The New York Times Australia critic, Besha Rodell, looks ahead to a year of eating and exploring in WA.

In April of this year, as part of my work as global critic for Food & Wine magazine, I had reason to call many of the world’s best chefs and ask them where they most want to visit once travel returns to normal. I got enough tips and reveries to make a long wish list of my own, but the response that struck me the most came from Noma’s René Redzepi. “I want to have a barbecue on Smiths Beach in Western Australia, to look at that incredible blue water,” he said. “It is just one of the most magical places.”

I tend to agree with Redzepi – Western Australia is one of the world’s most magical places, even if it’s a magic I never had the chance to experience when I was growing up in Victoria. It wasn’t until I returned to Australia as an adult, after more than two decades living in the US, that I finally made it across this wide continent to stare at the stunning azure Indian Ocean from the cliffs in Margaret River and wonder how I’d never known anything about what is undoubtedly one of the most stunning corners of the world.

My first trips to Western Australia were to seek out restaurants and food to cover in my New York Times column, Australia Fare. What I found, in Perth and Margaret River and in between, was a food culture in the midst of a major transformation. It seemed to me that large and often corporate restaurants, fuelled by mining-industry money, had dominated Perth’s dining scene for years. Some of them were (and remain) very good. But a new sense of independence was emerging, flourishes of personality and quirkiness that showed up in smaller, chef-driven restaurants.

What I found, in Perth and Margaret River and in between, was a food culture in the midst of a major transformation.

The fact that Australia’s craft-brewing renaissance effectively began in Western Australia added to that sense of change and excitement. The wines coming from the Great Southern region were some of the most thrilling and distinctive Australian wines I’d tasted. At Propeller in North Fremantle, I ate a dish of chicken livers and fresh grapes that I still dream about. At restaurants like Millbrook in Jarrahdale, a local cuisine is emerging that’s bold and exciting.

I was also pleasantly surprised by the pockets of distinctive food culture that rarely make it into national rankings and guides: the continental rolls at Re Store (which I would kill for here in Melbourne); the zhu sheng mian at Noodle Forum.
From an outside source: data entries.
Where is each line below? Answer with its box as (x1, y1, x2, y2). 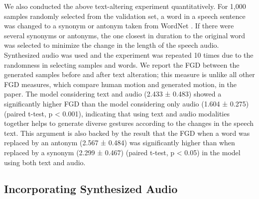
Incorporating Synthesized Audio (4, 181, 178, 197)
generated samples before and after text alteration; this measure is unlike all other (4, 69, 255, 80)
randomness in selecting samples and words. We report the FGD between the (4, 59, 240, 70)
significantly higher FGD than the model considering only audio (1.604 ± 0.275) (4, 98, 249, 108)
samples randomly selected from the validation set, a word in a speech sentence (4, 10, 246, 21)
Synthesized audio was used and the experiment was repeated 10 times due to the (4, 49, 254, 60)
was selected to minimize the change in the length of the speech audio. (4, 40, 219, 50)
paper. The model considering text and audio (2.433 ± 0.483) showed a (4, 89, 222, 99)
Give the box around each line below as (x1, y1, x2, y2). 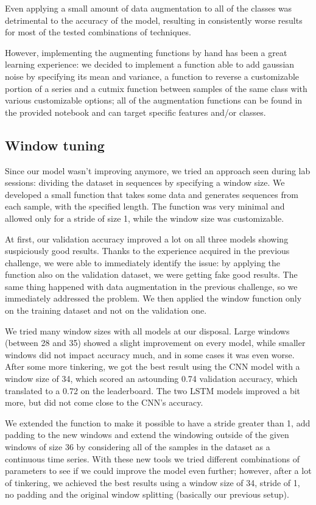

Every time I left WA, flying home across the continent, I couldn’t wait for another excuse to get back.

Which is why I’m so eager to be joining the reviewing team for the WA Good Food Guide. Food scenes like the one I’ve described, which are in the middle of becoming something new and unique, are the most exciting and interesting to cover. As much as I love my hometown of Melbourne, its culinary personality is so well-defined it’s sometimes hard to find true innovation here. That isn’t a criticism – a distinct style is what makes many of the world’s great food cities shine. But newness, freshness, a city or region truly coming into itself, becoming what it will be – for a food writer, there is no greater subject matter.

Were it not for the pandemic, I already would have spent part of this year in Western Australia, eating and drinking and soaking up more of that excitement. As it stands, if things go as planned, I’ll have to wait for next year. Just like Redzepi, I cannot wait.